6') (And if I did want that expression's value, I could prove by induction that (fib n) is a function in the sense that it always returns the same answer when given the same exact integer argument, which would permit me to memoize it, and so to compute the values of (fib 100) (fib 99) and (fib 98) in O(100) arithmetic operations; or do a bit of algebraic reasoning on the relationship between sums and differences of exact integers, and conclude that the sanity check will return #t).

Student B's error was an excess of literal-mindedness. He was expected to ignore the evaluation path of the sanity check form, at most carrying out some reasoning such as the above to convince himself that it could safely be ignored.

Indeed, if the definition of the fib procedure were not available, each student would be forced simply to assume that evaluating that sanity check form would cause no trouble, since, in principle, the fib procedure could side-effect the binding of, say, zero?, and change the answers to the quiz. Student A would also have had a field day in that case.

The Donkey said...

I think student B's failure is in his unwillingness to understand why something is true. Basically, there are two points I want to make here:

a) If I understand why an assertion made by my professor is true, I usually do not resort to testing it. I only do that if I think there's a problem (e.g. a formula he gives me returns infinity if I plug in some perfectly realistic numbers), or if I do not immediately understand the reasoning behind it in the abstract and hope to get a clearer picture if I try to see how it works on actual data. In this particular case, I don't think it's very difficult to understand why the order of evaluation does not affect the final result.

b) On the other hand, being a first year course, I think it's reasonable to assume some people don't quite know even the most basic details of how the expression evaluation works. This is pardonable at this level. What is not pardonable is the fact that instead of trying it on a simple expression (e.g. on (= (- (fib 5) (fib 4) (fib 3)), which takes considerably fewer ice ages to scribble on paper), the guy jumped straight into doing the huge-ish example.

I don't think a) would show anything relevant in a first-year course when people don't have the big picture clearly in their minds. I think b) is more relevant because it shows a slight unwillingness to think abstract things thoroughly. The approach he is taking is obviously correct in terms of procedure (not as elegant as a proof by induction, but hey, it works, and if all you have in your math toolbox is a rock, you might as well use it as a hammer).
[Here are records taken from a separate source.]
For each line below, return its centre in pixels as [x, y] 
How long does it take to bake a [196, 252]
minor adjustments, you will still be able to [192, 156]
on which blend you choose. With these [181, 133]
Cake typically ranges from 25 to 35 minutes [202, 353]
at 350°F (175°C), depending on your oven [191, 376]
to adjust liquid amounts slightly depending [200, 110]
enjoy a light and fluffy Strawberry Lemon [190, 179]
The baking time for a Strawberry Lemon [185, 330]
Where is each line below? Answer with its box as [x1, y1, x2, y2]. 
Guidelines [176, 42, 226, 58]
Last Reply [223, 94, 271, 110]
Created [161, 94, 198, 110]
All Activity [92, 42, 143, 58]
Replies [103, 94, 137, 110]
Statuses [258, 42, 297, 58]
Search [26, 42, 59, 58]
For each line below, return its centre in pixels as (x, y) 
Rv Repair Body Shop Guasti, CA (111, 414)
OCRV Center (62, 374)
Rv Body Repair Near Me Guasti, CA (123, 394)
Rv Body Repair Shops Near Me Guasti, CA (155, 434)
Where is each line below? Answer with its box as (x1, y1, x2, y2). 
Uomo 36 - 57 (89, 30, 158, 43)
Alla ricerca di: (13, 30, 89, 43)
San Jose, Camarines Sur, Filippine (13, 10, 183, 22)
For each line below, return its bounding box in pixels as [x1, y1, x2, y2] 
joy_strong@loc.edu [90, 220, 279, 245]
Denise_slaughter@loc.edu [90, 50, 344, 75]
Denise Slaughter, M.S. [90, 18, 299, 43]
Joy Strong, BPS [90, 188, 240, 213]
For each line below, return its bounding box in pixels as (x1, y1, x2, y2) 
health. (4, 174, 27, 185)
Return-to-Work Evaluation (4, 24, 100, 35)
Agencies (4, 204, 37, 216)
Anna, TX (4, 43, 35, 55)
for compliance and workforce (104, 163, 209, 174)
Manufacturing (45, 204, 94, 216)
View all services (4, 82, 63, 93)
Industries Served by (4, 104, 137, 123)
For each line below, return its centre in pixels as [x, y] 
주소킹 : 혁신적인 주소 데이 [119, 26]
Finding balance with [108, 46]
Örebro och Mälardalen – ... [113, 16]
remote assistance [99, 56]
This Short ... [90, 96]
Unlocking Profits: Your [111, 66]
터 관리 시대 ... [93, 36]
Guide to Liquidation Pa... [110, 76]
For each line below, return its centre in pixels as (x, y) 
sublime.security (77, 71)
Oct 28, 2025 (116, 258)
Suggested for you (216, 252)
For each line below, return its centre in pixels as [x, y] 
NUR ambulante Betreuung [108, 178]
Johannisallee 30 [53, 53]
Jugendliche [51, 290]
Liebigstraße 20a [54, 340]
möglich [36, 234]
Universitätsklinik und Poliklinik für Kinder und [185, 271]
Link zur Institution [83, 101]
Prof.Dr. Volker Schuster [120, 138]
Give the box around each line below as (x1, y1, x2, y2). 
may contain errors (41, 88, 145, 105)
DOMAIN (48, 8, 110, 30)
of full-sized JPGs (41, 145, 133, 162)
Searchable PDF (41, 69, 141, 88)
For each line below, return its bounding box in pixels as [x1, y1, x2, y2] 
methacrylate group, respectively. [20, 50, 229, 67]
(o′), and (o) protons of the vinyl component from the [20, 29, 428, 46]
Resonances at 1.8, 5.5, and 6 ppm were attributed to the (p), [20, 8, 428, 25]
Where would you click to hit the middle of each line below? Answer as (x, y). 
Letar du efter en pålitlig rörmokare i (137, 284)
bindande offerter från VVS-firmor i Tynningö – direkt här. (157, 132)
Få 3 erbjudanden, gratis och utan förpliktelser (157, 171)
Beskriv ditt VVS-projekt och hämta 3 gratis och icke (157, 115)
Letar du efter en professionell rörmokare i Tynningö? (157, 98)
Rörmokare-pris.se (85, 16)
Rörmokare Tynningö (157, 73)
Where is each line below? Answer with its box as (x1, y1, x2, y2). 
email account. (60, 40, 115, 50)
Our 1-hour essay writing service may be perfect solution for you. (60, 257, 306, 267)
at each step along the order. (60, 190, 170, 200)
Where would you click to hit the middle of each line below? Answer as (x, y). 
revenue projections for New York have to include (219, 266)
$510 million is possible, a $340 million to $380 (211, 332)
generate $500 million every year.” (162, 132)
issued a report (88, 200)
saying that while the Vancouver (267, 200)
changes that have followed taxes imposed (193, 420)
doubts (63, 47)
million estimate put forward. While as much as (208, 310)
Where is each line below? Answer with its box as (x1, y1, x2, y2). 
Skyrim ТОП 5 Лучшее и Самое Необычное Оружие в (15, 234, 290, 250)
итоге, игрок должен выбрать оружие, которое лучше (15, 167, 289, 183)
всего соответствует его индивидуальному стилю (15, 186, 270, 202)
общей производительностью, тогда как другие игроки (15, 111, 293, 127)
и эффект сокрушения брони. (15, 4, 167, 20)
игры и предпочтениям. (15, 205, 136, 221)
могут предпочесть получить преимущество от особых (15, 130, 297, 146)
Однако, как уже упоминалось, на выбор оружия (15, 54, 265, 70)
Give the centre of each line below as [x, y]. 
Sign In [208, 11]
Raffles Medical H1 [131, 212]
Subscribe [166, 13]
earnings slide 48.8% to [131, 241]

On the other hand, it's obviously misguided because it cannot take too much ability of abstract reasoning to realize that you can perform it on smaller numbers without loss of generality.

Closer to a future programmer's set of issues, I think this also shows a problem with time management. I think the guy must have realized it is going to take ages to finish this before even starting, and yet he still jumped at it, obviously without considering any alternatives (30 seconds of weighing alternatives would have led him to trying on smaller numbers, really).

I think there are three things student B should learn:

1. Better handling of the mathematical language. For example, there's really no excuse for not using ellipsis points (i.e. "..." -- is that how they're called? English is not my native language) instead of scribbling the full expansion of an expression when it's obvious what it expands into after its first few terms.

2. Generality. He should be able to quickly assess the generality of a formula or algorithm by looking at its mathematical expression. The meaning of a program is symbolic in nature and cannot be adequately expressed through its results. The expansion of Fibonacci series is a perfect example of this: its meaning is in the formula, if you just look at its expansion, you don't "get it". If you want to see the logic behind them, you eventually have to get to its expression.

3. Testing your assumptions on limited models. If you want to test the expansion of series, you do it on something that takes less time, really.

Of #1, #2 and #3, I think #2 is essentially what student B is doing wrong. #1 and #3 are probably just the result of lack of practice.